-- INPUT RECORDS follows --

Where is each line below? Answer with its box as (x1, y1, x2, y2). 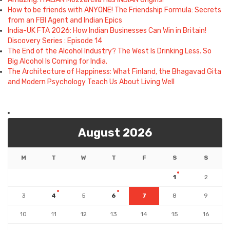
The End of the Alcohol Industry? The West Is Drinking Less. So (8, 46, 212, 55)
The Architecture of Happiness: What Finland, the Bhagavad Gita (8, 67, 221, 76)
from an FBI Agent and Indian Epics (8, 15, 122, 25)
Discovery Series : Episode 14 (8, 36, 102, 45)
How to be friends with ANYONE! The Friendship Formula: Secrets (8, 5, 221, 14)
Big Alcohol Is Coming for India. (8, 56, 107, 66)
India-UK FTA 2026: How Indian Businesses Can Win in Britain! (8, 26, 206, 35)
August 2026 (78, 125, 152, 139)
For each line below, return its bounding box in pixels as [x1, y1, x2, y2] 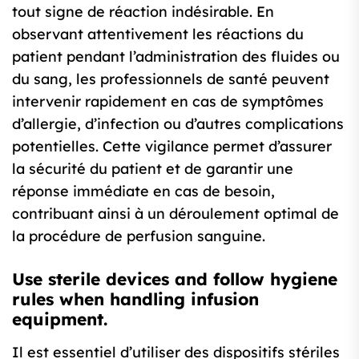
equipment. [12, 309, 107, 329]
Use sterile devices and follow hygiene [12, 268, 337, 289]
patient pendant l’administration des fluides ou [12, 47, 340, 66]
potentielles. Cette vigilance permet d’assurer [12, 137, 332, 155]
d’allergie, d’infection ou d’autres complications [12, 115, 344, 133]
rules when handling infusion [12, 288, 259, 309]
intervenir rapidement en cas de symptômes [12, 92, 324, 111]
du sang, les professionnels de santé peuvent [12, 70, 329, 88]
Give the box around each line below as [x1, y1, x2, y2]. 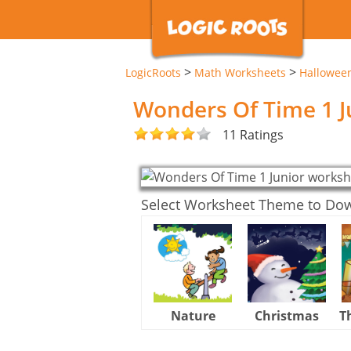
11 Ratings [223, 125, 284, 143]
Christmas [255, 306, 319, 324]
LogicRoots [125, 65, 181, 80]
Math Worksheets [194, 65, 286, 80]
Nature [170, 306, 215, 324]
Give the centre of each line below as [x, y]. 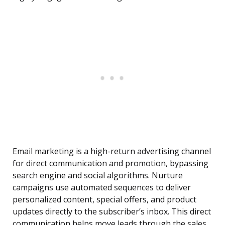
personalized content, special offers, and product [104, 200]
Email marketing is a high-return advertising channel [112, 151]
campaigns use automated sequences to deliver [102, 188]
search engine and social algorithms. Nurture [98, 176]
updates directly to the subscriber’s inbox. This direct [112, 212]
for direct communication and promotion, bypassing [110, 163]
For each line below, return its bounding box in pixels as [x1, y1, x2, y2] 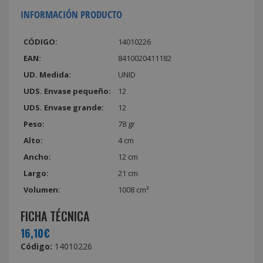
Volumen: [23, 184, 60, 195]
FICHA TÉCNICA [21, 207, 89, 225]
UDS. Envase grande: [23, 102, 104, 113]
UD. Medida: [23, 69, 71, 80]
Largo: [23, 167, 49, 178]
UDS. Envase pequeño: [23, 85, 111, 96]
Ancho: [23, 151, 51, 162]
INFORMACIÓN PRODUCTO [21, 7, 122, 21]
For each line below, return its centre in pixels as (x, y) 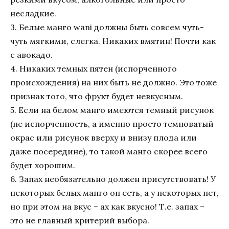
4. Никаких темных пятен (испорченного (94, 69)
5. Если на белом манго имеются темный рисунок (112, 110)
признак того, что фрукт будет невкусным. (97, 96)
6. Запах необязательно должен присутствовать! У (113, 179)
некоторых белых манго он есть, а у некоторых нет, (114, 193)
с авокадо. (31, 55)
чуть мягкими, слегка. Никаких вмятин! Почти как (113, 41)
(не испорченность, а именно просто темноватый (112, 124)
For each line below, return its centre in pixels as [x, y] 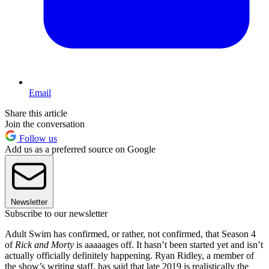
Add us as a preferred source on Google [80, 149]
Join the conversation [45, 124]
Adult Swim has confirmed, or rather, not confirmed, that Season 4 [130, 234]
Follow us [37, 138]
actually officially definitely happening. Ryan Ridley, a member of [129, 255]
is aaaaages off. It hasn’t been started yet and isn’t [168, 244]
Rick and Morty [44, 244]
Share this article [36, 113]
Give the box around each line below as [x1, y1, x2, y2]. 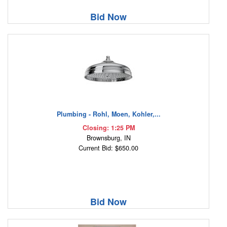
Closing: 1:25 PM [82, 123, 135, 133]
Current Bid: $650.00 [79, 143, 138, 153]
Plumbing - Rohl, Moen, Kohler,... [56, 109, 161, 119]
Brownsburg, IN [86, 133, 131, 143]
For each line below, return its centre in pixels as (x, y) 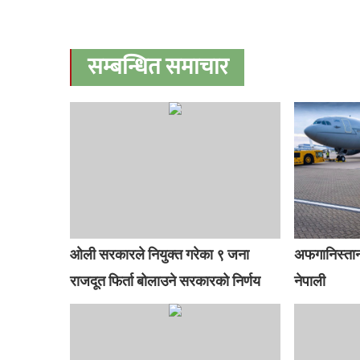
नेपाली (309, 280)
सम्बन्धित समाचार (158, 67)
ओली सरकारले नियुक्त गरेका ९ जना (160, 254)
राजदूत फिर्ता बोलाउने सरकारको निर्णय (166, 280)
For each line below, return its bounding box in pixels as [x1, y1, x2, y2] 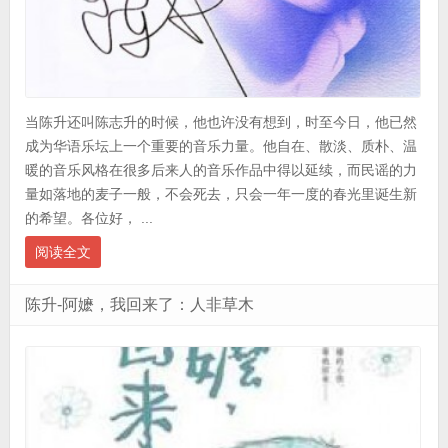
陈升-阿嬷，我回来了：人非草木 [24, 296, 254, 314]
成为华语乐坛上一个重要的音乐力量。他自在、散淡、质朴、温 [24, 138, 417, 155]
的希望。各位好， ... [24, 210, 153, 227]
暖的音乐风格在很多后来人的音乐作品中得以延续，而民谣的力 [24, 162, 417, 179]
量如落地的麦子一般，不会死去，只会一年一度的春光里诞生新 [24, 186, 417, 203]
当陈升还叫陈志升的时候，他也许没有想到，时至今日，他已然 [24, 114, 417, 131]
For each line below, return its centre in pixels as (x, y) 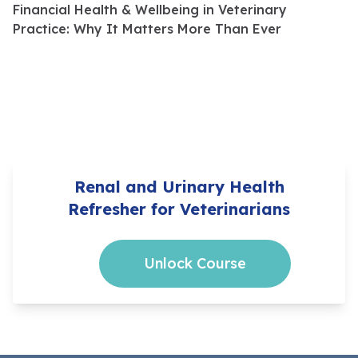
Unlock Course (195, 264)
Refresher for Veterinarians (179, 209)
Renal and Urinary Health (179, 187)
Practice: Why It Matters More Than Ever (147, 29)
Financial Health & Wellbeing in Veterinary (150, 10)
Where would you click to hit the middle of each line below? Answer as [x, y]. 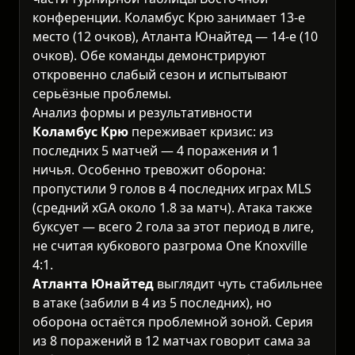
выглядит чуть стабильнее [238, 283]
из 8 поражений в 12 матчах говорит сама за [172, 340]
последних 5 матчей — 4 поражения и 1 [156, 150]
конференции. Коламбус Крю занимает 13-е [169, 17]
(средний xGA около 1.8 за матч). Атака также [172, 207]
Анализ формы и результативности [142, 112]
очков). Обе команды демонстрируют [149, 55]
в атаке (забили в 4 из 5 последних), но [152, 302]

-- INPUT RECORDS concluded --

**EXERCISE OBJECTIVE**: Copy exactly the lines from the first line of the records above through the line with "India-UK FTA 2026: How", both included, and nothing else. Pictures stay out.

**EXPECTED OUTPUT**:
Where is each line below? Answer with its box as (x1, y1, x2, y2). 
The End of the Alcohol Industry? The West Is Drinking Less. So (8, 46, 212, 55)
The Architecture of Happiness: What Finland, the Bhagavad Gita (8, 67, 221, 76)
from an FBI Agent and Indian Epics (8, 15, 122, 25)
Discovery Series : Episode 14 (8, 36, 102, 45)
How to be friends with ANYONE! The Friendship Formula: Secrets (8, 5, 221, 14)
Big Alcohol Is Coming for India. (8, 56, 107, 66)
India-UK FTA 2026: How Indian Businesses Can Win in Britain! (8, 26, 206, 35)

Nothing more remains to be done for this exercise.